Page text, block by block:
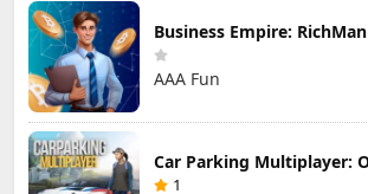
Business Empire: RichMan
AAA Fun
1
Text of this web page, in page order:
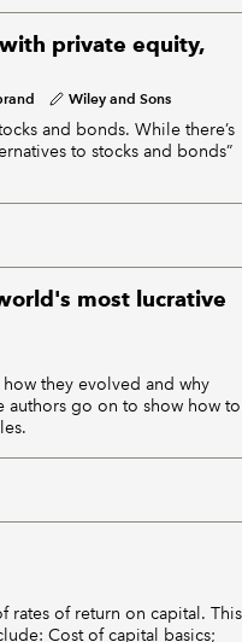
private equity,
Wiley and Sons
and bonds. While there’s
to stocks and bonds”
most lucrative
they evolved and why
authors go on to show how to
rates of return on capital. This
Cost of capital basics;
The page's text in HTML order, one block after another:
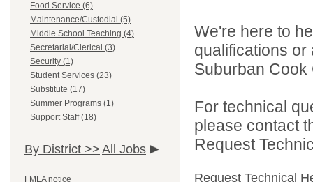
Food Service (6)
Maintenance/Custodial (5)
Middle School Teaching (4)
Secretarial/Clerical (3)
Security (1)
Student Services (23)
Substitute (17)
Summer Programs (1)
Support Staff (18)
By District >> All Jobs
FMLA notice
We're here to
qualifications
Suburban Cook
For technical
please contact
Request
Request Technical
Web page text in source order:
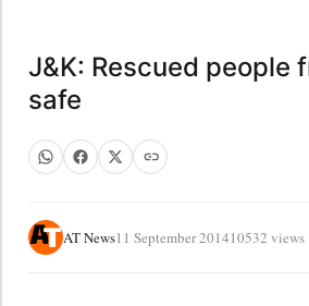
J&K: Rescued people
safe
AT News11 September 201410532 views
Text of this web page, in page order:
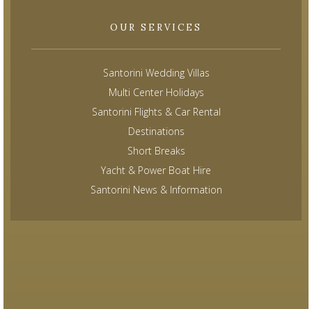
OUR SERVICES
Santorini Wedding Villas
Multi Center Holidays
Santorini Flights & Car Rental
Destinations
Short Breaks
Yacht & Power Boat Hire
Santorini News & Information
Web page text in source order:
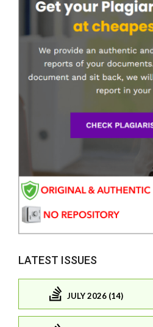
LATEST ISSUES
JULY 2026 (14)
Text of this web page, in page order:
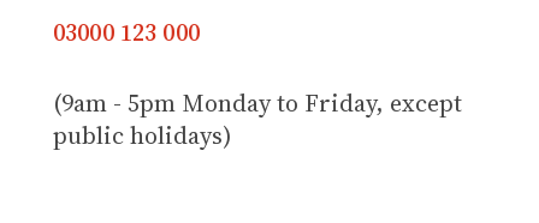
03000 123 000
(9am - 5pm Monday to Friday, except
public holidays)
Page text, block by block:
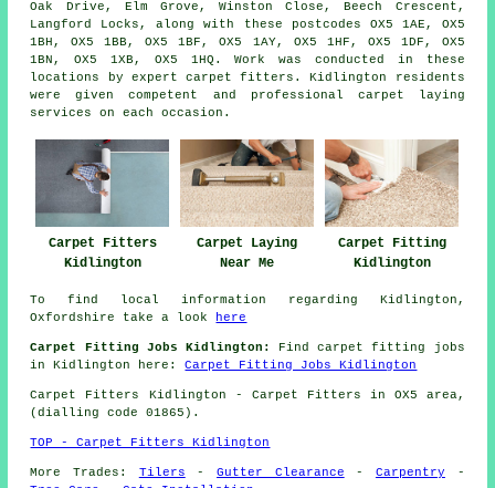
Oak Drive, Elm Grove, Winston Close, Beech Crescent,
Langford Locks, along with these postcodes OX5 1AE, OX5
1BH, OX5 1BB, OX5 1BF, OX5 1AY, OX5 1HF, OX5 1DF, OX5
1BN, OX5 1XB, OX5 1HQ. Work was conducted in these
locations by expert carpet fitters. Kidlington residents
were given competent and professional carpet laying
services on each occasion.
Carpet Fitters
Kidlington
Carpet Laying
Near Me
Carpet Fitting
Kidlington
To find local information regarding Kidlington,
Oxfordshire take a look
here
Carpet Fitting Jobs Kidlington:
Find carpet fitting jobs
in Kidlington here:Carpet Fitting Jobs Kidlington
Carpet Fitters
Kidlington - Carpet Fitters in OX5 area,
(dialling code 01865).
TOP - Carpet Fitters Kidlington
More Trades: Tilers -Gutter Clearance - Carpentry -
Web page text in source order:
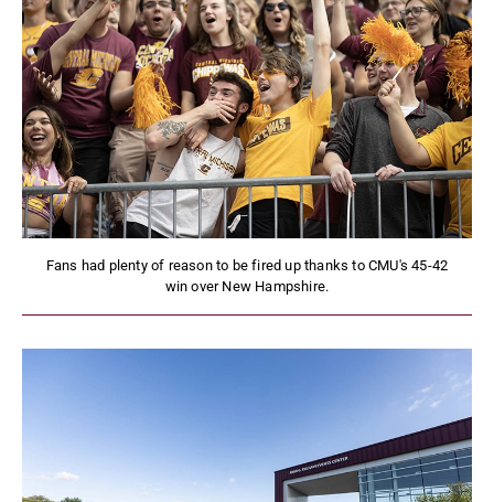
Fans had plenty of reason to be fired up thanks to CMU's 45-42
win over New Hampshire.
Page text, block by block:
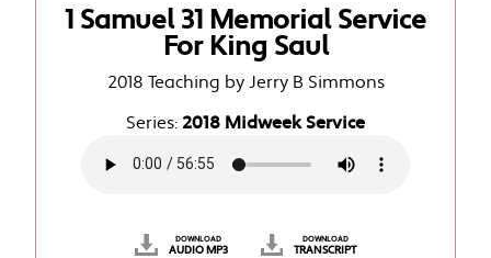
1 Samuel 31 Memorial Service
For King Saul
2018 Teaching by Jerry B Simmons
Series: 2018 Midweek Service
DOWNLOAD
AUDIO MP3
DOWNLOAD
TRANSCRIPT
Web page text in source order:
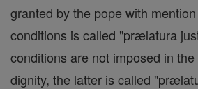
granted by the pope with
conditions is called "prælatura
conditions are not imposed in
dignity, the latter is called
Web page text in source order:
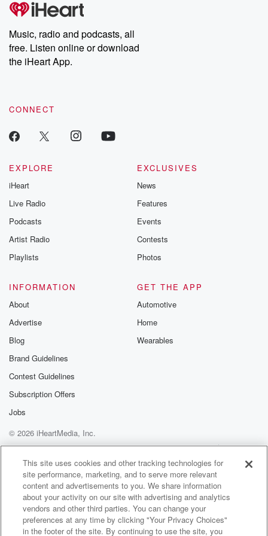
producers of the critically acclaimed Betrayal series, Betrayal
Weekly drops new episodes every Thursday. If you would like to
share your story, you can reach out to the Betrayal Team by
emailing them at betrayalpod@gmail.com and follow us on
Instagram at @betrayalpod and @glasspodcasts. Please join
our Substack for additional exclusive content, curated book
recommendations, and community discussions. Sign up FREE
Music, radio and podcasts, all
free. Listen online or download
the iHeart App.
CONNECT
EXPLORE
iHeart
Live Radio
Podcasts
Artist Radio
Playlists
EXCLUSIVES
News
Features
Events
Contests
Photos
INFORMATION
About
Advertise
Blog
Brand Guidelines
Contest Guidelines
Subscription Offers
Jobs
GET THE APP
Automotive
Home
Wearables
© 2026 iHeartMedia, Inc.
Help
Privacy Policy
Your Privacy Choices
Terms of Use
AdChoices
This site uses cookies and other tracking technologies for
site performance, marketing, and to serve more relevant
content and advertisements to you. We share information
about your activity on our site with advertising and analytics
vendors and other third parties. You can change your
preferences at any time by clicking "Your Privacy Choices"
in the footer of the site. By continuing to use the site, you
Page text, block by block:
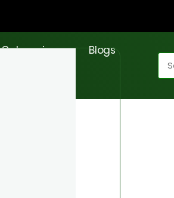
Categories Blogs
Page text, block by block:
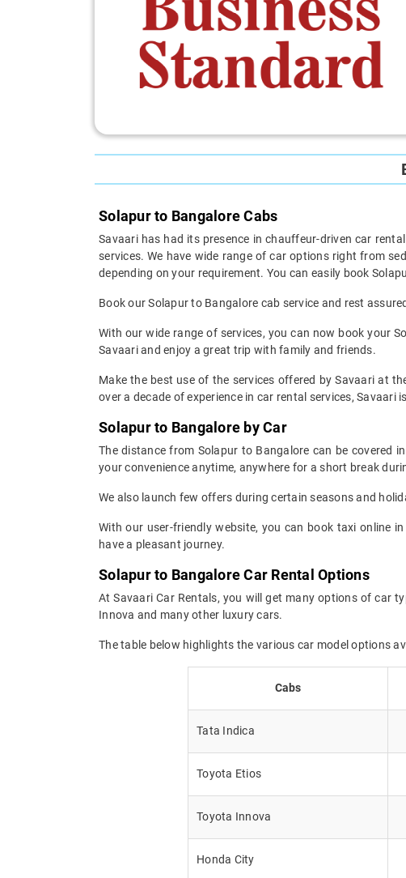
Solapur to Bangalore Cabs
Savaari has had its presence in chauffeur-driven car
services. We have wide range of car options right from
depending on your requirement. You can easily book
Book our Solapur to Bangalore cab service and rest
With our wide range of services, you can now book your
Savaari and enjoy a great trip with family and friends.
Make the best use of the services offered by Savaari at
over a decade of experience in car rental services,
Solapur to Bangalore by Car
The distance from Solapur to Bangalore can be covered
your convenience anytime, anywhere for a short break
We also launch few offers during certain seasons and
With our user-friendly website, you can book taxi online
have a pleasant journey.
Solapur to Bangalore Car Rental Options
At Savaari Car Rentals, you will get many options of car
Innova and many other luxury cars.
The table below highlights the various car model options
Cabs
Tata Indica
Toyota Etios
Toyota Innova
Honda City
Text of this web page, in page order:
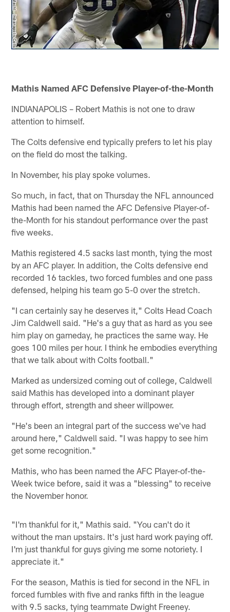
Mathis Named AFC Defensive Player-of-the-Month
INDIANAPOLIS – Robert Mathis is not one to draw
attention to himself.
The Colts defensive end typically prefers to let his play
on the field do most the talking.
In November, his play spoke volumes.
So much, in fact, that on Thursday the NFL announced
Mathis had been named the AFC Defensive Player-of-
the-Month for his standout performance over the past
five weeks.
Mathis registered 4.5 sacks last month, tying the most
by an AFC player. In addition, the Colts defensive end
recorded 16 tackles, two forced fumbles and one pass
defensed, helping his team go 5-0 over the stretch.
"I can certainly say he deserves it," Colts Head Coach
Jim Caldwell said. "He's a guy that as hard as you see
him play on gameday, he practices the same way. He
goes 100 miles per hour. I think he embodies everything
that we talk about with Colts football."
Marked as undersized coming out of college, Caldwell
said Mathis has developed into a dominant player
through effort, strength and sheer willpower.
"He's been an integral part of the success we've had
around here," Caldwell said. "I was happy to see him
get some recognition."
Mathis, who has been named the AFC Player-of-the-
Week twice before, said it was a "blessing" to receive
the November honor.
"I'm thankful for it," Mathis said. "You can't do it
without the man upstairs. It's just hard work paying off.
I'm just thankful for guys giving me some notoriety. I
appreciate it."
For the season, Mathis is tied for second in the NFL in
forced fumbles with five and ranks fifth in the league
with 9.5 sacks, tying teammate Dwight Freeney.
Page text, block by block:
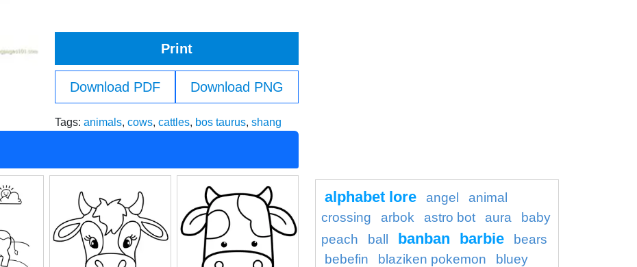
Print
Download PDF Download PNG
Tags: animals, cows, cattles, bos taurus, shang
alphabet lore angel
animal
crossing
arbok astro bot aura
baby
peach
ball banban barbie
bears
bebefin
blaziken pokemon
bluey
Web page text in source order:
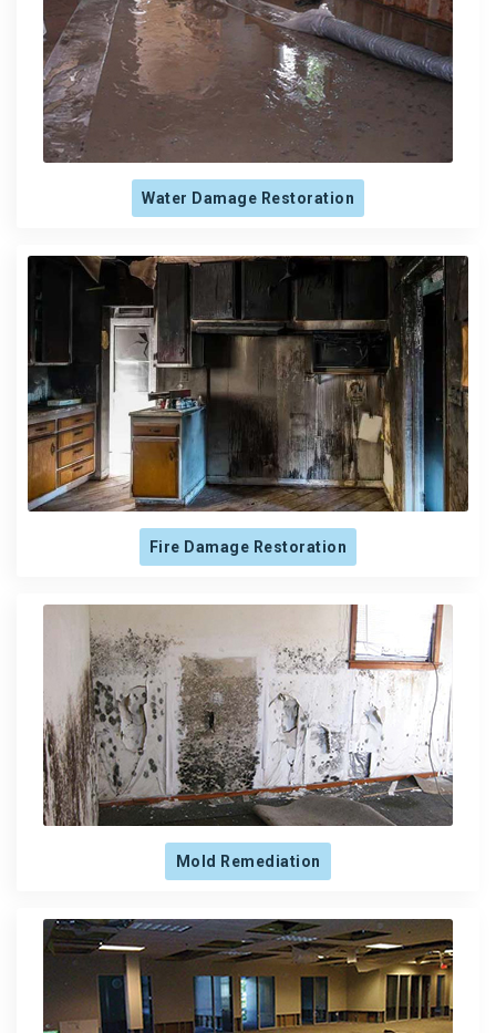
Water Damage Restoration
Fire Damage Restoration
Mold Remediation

- **Task objective**:
When a line of the material holds the string "tying", copy that line.

- **Output of the task**:
Mathis registered 4.5 sacks last month, tying the most
with 9.5 sacks, tying teammate Dwight Freeney.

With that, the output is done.